Optionally, an execution subject of some embodiments of the present disclosure may be a service end or a terminal that performs analysis on amplification sequence data, and the service end or terminal may be an electronic device with data processing and data transmission functions such as a server, a personal computer, a tablet, a notebook, etc. In the following, schemes of the present disclosure will be described in detail with the service end as the execution subject as an example, and of course, the execution subject of some embodiments of the present disclosure may also be other types of electronic devices, which can be set according to actual needs and is not limited herein.
In the embodiment of the present disclosure, in the upstream experiments, the target gene fragment can be subjected to multiplexed amplification using a PCR technology based on a primer designed for the target gene fragment so as to obtain an amplified gene, and the amplified gene and the source gene from which the target gene fragment originates can be subjected to high-throughput sequencing, so as to obtain the amplification sequence data of the amplified gene and the source gene sequence data of the source gene.
In practical applications, the operator can input the amplification sequence data into the service end, and the service end will automatically extract the source gene sequence data from the source gene database and the primer sequence data from the primer database, so as to trigger to execute steps of method for identifying the source primer of the nonspecific amplification sequence according to the present disclosure to identify the source primer of the nonspecific amplification sequence in the amplification gene other than expected specific amplification gene.
It can be understood that the multiplexed amplification is usually carried out through primer induction for the target gene fragment. A gene induced and amplified by the primer can be the specific amplification gene, while a gene induced and amplified by the primer beyond expectation can be nonspecific amplification sequence. The nonspecific amplification sequence will not only interfere with subsequent identification and analysis of sequence data, but also consume a lot of experimental resources, greatly reducing effect of gene-specific amplification.
In the step 102, the amplification sequence data is aligned to the source gene sequence data, and the amplification sequence data that does not match the source gene sequence data is taken as nonspecific amplification sequence data.
In the embodiment of the present disclosure, because the target gene fragment from which the amplification sequence data originate is the source gene, the specific amplification gene obtained by amplifying the target gene fragment can be aligned to the source gene sequence data. After the alignment, data in the amplification sequence data with a large aligned length to the source gene sequence data can be regarded as the specific amplification sequence data and data in the amplification sequence data with a small aligned length to the source gene sequence data can be regarded as the nonspecific amplification sequence data, for further analyzing the source primer of the nonspecific amplification sequence data.

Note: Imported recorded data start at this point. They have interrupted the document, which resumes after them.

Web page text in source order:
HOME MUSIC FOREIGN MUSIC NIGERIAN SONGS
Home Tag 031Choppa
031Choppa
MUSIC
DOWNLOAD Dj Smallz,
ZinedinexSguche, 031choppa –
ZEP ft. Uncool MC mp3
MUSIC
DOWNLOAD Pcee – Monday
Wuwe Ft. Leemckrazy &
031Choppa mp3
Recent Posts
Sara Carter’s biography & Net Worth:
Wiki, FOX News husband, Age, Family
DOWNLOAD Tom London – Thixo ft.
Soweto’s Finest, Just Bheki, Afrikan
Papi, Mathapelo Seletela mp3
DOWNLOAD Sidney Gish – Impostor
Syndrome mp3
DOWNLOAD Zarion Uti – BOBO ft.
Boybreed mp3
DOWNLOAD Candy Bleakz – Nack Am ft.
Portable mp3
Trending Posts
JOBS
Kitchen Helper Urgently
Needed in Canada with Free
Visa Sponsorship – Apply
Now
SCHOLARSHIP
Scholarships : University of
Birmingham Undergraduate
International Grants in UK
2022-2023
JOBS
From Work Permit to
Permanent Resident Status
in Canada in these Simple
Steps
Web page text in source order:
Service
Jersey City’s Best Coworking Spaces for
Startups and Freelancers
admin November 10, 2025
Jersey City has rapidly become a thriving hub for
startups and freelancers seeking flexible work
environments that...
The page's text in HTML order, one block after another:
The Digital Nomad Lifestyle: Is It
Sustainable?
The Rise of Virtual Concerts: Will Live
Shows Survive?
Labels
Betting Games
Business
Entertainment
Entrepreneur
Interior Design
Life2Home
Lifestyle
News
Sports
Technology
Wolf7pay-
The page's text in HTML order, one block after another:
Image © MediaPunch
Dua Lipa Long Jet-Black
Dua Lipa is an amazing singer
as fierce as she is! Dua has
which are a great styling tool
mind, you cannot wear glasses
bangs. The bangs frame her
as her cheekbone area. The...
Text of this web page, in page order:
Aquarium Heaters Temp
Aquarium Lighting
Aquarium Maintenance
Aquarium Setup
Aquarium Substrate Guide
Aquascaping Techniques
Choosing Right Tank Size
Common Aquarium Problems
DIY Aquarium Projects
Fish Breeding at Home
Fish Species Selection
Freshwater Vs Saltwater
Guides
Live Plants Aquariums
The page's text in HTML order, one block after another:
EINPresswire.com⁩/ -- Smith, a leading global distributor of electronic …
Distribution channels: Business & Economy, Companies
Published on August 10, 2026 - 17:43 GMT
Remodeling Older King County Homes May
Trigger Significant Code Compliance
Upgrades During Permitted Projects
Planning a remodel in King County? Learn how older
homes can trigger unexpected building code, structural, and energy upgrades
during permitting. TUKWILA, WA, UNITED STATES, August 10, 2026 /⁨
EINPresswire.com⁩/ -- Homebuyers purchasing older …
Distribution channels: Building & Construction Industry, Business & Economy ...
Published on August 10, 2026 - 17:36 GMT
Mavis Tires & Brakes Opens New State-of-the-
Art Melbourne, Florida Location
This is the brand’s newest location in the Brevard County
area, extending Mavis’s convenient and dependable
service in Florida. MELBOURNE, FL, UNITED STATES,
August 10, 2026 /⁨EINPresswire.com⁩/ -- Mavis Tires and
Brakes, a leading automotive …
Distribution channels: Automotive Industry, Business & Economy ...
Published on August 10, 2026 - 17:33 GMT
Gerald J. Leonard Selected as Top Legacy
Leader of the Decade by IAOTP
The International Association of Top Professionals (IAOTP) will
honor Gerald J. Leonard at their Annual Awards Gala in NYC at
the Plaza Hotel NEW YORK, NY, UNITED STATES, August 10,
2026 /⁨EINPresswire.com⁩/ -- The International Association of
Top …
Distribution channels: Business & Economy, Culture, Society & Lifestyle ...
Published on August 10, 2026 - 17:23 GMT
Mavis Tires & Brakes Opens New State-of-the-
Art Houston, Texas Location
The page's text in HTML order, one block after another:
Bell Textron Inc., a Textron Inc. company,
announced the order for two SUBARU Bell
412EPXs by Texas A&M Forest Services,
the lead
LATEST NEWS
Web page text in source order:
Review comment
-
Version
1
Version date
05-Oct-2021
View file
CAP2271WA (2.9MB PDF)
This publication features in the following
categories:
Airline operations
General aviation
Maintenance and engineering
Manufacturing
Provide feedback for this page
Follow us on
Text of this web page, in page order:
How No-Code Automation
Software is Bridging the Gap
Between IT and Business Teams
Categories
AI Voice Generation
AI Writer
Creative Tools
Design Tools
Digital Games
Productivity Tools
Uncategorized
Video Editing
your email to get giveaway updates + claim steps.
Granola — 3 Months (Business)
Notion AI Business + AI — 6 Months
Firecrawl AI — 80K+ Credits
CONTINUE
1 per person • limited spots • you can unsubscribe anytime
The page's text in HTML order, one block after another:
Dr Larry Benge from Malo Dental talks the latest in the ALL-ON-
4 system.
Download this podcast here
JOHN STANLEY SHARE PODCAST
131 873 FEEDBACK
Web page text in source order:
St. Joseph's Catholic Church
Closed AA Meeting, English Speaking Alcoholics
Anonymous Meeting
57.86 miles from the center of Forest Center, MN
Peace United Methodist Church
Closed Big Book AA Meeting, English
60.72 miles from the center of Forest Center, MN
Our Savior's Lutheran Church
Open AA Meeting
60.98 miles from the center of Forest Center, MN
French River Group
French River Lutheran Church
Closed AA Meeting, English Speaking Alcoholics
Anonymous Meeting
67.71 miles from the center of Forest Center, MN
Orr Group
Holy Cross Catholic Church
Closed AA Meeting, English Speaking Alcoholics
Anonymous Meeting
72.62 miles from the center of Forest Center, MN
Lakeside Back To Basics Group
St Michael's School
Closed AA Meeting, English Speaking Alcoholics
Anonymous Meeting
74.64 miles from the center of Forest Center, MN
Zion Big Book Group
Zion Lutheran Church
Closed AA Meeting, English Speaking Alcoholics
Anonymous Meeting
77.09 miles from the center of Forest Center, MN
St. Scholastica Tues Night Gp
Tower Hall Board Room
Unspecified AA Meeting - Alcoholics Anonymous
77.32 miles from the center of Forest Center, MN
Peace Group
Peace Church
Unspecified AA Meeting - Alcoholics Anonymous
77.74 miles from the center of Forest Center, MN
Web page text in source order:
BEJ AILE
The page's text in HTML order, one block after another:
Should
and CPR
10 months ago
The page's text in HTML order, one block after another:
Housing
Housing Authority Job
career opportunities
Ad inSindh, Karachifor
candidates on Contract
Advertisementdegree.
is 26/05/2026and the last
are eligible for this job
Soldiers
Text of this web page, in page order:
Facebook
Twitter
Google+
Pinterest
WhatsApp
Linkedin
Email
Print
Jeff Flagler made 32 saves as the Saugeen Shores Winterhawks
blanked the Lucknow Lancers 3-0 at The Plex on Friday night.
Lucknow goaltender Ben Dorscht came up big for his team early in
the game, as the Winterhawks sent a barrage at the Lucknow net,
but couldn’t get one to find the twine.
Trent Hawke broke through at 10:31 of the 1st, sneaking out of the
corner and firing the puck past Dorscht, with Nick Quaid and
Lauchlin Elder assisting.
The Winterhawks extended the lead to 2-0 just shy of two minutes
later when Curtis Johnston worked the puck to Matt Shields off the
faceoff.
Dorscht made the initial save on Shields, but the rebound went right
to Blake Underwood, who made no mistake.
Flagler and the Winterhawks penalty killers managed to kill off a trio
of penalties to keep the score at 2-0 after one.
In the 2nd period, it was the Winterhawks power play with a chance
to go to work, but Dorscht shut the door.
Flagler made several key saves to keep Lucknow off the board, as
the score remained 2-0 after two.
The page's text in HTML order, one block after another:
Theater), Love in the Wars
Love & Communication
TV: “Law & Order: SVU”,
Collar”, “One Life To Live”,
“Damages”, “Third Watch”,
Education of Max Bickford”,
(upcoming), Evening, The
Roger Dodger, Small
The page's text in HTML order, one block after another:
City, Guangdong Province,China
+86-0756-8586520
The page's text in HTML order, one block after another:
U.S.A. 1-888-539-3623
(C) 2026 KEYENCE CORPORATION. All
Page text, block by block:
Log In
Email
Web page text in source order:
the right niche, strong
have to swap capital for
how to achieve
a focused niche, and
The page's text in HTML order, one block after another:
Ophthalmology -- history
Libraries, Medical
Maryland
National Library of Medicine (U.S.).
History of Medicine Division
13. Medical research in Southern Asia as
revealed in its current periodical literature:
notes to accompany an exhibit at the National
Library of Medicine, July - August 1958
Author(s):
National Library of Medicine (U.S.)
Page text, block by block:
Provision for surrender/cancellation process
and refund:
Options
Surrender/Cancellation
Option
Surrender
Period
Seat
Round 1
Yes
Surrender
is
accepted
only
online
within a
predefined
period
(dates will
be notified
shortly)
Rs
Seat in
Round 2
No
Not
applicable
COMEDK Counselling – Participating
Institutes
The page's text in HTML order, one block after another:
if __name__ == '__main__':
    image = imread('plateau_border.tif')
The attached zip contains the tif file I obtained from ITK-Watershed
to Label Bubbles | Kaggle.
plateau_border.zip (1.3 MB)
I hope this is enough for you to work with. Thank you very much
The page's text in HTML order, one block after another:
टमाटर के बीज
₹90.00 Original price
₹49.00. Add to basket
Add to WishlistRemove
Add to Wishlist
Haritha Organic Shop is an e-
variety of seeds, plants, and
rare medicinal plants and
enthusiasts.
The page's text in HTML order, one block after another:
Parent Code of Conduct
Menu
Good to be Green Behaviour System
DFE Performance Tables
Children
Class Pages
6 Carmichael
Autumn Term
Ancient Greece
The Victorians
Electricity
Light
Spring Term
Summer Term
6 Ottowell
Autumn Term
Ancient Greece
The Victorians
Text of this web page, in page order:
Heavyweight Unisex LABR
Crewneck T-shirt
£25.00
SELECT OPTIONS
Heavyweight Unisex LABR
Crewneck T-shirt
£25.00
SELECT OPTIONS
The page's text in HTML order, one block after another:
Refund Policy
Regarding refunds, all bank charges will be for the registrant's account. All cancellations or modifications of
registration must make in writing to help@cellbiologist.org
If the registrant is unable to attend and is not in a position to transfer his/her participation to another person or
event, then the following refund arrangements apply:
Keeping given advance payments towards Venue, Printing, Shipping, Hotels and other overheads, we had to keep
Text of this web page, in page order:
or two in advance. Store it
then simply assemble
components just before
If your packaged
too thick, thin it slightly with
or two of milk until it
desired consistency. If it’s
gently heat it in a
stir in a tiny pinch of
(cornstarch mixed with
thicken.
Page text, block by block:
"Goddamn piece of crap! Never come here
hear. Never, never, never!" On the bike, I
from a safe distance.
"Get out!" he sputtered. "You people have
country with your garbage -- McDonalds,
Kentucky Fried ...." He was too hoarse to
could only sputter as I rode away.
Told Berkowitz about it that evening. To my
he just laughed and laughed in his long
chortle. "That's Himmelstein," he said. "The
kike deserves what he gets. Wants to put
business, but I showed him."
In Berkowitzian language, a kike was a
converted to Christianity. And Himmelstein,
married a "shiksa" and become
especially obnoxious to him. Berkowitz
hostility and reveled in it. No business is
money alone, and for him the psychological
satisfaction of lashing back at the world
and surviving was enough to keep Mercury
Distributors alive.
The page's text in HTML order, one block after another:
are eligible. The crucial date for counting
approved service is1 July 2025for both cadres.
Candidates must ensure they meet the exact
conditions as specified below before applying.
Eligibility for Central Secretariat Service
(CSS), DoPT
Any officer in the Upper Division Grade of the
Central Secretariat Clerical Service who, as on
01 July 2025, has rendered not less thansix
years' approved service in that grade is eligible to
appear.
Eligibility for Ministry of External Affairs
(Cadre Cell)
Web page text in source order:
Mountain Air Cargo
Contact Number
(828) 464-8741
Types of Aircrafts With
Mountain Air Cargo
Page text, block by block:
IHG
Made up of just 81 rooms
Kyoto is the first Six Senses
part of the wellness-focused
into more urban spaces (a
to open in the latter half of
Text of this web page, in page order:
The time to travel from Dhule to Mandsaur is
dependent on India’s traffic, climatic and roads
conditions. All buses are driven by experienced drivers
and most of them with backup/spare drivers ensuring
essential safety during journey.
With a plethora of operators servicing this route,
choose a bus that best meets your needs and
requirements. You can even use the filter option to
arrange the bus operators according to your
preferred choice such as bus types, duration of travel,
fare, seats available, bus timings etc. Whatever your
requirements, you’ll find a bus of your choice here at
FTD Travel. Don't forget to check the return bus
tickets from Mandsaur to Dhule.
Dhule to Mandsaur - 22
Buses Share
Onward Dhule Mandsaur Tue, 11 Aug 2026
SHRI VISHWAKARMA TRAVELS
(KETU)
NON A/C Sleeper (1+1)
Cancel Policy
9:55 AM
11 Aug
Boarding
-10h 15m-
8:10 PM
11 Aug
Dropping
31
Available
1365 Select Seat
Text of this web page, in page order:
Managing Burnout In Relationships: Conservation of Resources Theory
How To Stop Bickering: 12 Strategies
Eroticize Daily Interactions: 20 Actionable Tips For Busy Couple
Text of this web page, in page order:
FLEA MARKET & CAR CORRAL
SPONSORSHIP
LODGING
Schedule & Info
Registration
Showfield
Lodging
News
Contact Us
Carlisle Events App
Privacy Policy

In the step 103, the nonspecific amplification sequence data is aligned to the primer sequence data, and a primer with primer sequence data being matched with the nonspecific amplification sequence data is taken as the amplification source primer of the nonspecific amplification sequence.
In the embodiment of the present disclosure, although the nonspecific amplification sequence cannot be aligned to the source gene of the target gene fragment, the nonspecific amplification sequence is obtained by primer-induced recombination amplification, so the nonspecific amplification sequence can be aligned to the primer sequence data of the used primer. It can be understood that the amplification sequence data obtained by primer-induced recombination amplification can all be theoretically aligned to the primer sequence data, and the present disclosure uses this characteristic to identify the primer sequence data that induces and recombines to generate the nonspecific amplification sequence by aligning the nonspecific amplification sequence data in the amplification sequence data to the primer sequence data, so that a primer corresponding to the used primer sequence data can be taken as the amplification source primer of the nonspecific amplification sequence.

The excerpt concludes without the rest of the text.